> Your instructions
Below are some records; quote exactly the lines from the one that contains "Run docker compose up -d . [14, 271, 81, 278]" through the one that contains "CreativeProperties", inclusive, and no others.

> Data listing
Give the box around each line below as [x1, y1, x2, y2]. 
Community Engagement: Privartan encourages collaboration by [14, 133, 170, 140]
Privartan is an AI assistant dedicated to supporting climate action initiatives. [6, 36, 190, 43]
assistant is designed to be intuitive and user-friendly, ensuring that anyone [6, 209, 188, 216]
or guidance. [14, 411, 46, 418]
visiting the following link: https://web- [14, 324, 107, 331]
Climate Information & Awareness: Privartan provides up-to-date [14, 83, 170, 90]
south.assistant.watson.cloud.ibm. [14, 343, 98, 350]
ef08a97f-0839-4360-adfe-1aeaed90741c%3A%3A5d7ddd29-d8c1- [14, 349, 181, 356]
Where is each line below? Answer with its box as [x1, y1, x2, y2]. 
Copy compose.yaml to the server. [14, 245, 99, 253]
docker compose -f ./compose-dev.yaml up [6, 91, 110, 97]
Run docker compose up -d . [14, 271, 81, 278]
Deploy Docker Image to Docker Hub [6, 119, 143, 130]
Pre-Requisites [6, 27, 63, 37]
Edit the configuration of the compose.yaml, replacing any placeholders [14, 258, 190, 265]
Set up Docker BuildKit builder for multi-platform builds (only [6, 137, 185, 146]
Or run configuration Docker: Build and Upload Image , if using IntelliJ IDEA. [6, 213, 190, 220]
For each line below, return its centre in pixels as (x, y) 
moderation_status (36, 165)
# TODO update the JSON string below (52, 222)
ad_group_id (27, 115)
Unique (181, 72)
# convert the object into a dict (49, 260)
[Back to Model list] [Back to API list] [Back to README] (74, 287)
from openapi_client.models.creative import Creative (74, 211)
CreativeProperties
--
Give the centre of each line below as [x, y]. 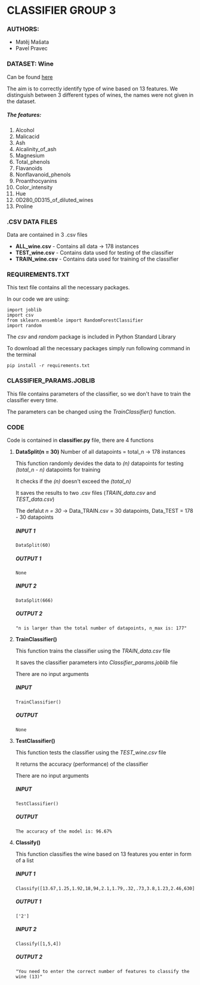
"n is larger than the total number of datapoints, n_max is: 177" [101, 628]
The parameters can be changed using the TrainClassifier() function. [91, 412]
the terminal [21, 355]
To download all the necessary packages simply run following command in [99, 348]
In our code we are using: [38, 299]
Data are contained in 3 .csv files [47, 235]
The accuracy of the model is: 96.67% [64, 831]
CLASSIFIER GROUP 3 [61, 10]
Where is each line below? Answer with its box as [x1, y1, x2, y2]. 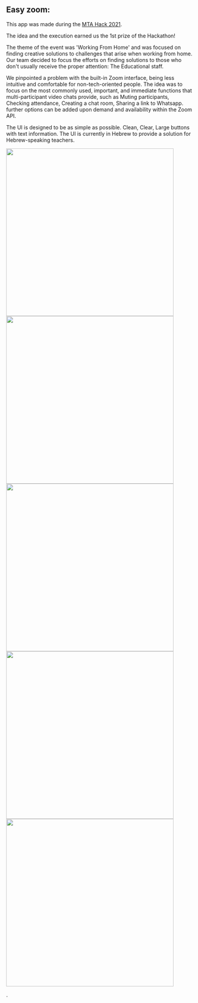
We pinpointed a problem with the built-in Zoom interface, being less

> Task output
Run docker compose up -d . [14, 271, 81, 278]
Deploy Docker Image to Docker Hub [6, 119, 143, 130]
Pre-Requisites [6, 27, 63, 37]
Edit the configuration of the compose.yaml, replacing any placeholders [14, 258, 190, 265]
Set up Docker BuildKit builder for multi-platform builds (only [6, 137, 185, 146]
Or run configuration Docker: Build and Upload Image , if using IntelliJ IDEA. [6, 213, 190, 220]
For each line below, return its centre in pixels as (x, y) 
moderation_status (36, 165)
# TODO update the JSON string below (52, 222)
ad_group_id (27, 115)
Unique (181, 72)
# convert the object into a dict (49, 260)
[Back to Model list] [Back to API list] [Back to README] (74, 287)
from openapi_client.models.creative import Creative (74, 211)
CreativeProperties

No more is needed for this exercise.